In other words, Tobinick cannot win his suit on the merits. This also means:
As a prevailing defendant, Novella is entitled to recover his attorney’s fees and costs under the anti-SLAPP statute. Cal. Civ. Proc. Code § 425.16(c)(1). He may seek to recover his fees and costs by separate motion.
This applies to only a portion of the case, as it entails only one of the three plaintiffs and only some of the claims. It is an important victory, but the case may be far from over.
Anti-SLAPP?
You might be wondering what anti-SLAPP is.
A strategic lawsuit against public participation (SLAPP) is a lawsuit that is intended to censor, intimidate, and silence critics by burdening them with the cost of a legal defense until they abandon their criticism or opposition
So, in Ca, the anti-SLAPP motion works like this …

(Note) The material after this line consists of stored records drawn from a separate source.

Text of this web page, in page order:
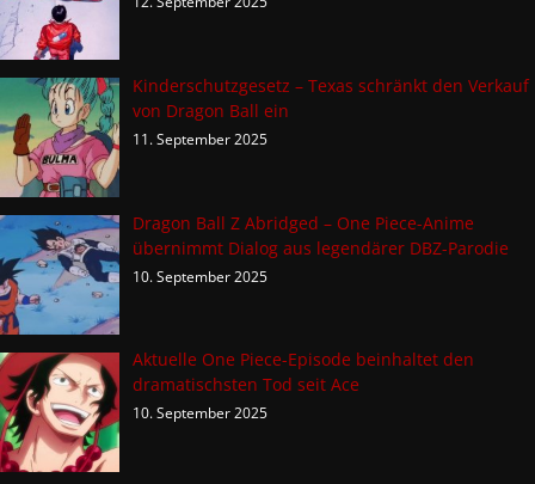
Kinderschutzgesetz – Texas schränkt den Verkauf
von Dragon Ball ein
11. September 2025
Dragon Ball Z Abridged – One Piece-Anime
übernimmt Dialog aus legendärer DBZ-Parodie
10. September 2025
Aktuelle One Piece-Episode beinhaltet den
dramatischsten Tod seit Ace
10. September 2025

To win an anti-SLAPP motion, the defendant must first show that the lawsuit is based on claims related to constitutionally protected activities, typically First Amendment rights such as free speech, and typically seeks to show that the claim lacks any basis of genuine substance, legal underpinnings, evidence, or prospect of success. If this is demonstrated then the burden shifts to the plaintiff, to affirmatively present evidence demonstrating a reasonable probability of succeeding in their case by showing an actual wrong would exist as recognized by law, if the facts claimed were borne out.
… and so that is exactly how this played out because clearly Tobinick was simply attempting to gag valid criticism, and the judge agreed.
Today only in Ca can this happen, and not in other states. As pointed out by Steve …
Recently the Speak Free act of 2015 was introduced in the House of Representatives. This would be a fairly effective anti-SLAPP law that applies to federal cases, and may also provide protections for cases in state court as it has a provision that allows defendants to avail themselves of the federal anti-SLAPP protection. Read about it and contact your representative in support of this bill.
Right now the laws governing libel cases are broken (in most states), representing a significant infringement on our free speech. There is a clear fix, however – effective anti-SLAPP laws. We just need a political push to get these laws passed.
Why does this matter?
Beyond the scope of this specific case there is the wider issue of getting valid fact-based information out there, loaded with references that people can check themselves. We live in a new era where anybody can google anything and potentially discover the facts. If however, such factual information can be suppressed by fraudsters by simply deploying the threat of huge legal costs then not even google would reveal the full complete conversation.
The freedom to publish valid fact-based information that criticises absurd claims designed to defraud truly does matter.